Item 8.01 Other Events
On August 24, 2022, Nielsen Holdings plc, a public limited company formed under
the laws of England and Wales ("Nielsen" or the "Company"), issued a press
release announcing that certain of its subsidiaries have commenced cash tender
offers (collectively, the "Tender Offer") to purchase any and all of The Nielsen
Company (Luxembourg) S.à r.l.'s ("Luxembourg Issuer") outstanding 5.000% Senior
Notes due 2025 (the "2025 Notes") and any and all of Nielsen Finance LLC and
Nielsen Finance Co.'s (together with the Luxembourg Issuer, the "Offerors")
outstanding 5.625% Senior Notes due 2028, 4.500% Senior Notes due 2029, 5.875%
Senior Notes due 2030 and 4.750% Senior Notes due 2031 (collectively with the
other series of notes, the "Notes"). In connection with the Tender Offer, the
Offerors are soliciting the consents of holders of the Notes to certain proposed
amendments to the respective indentures governing the Notes (collectively, the
"Consent Solicitation"). Concurrently with but separate from the Tender Offer
and the Consent Solicitation, the Offerors have commenced offers to purchase for
cash any and all of the Notes at a purchase price equal to 101% of the aggregate
principal amount of the Notes repurchased, plus accrued and unpaid interest to,
but excluding, the date of purchase (collectively, the "Change of Control
Offer"), pursuant to the change of control provisions of the indentures
governing each applicable series of Notes.

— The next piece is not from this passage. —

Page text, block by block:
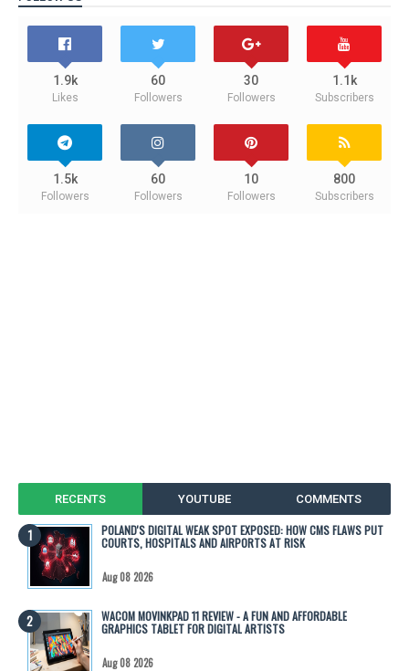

The Offerors are commencing the Tender Offer, the Consent Solicitation and the
Change of Control Offer in connection with, and each is expressly conditioned
upon, the acquisition of the Company pursuant to the Transaction Agreement,
dated March 28, 2022, as amended on August 19, 2022, by and among the Company,
Neptune Intermediate Jersey Limited and Neptune BidCo US Inc., as may be further
amended from time to time. Neptune Intermediate Jersey Limited and Neptune BidCo
US Inc. are newly-formed entities established by a consortium of private
investment funds led by Evergreen Coast Capital Corp., an affiliate of Elliott
Investment Management L.P., and Brookfield Business Partners L.P., together with
institutional partners, for the purpose of acquiring the Company.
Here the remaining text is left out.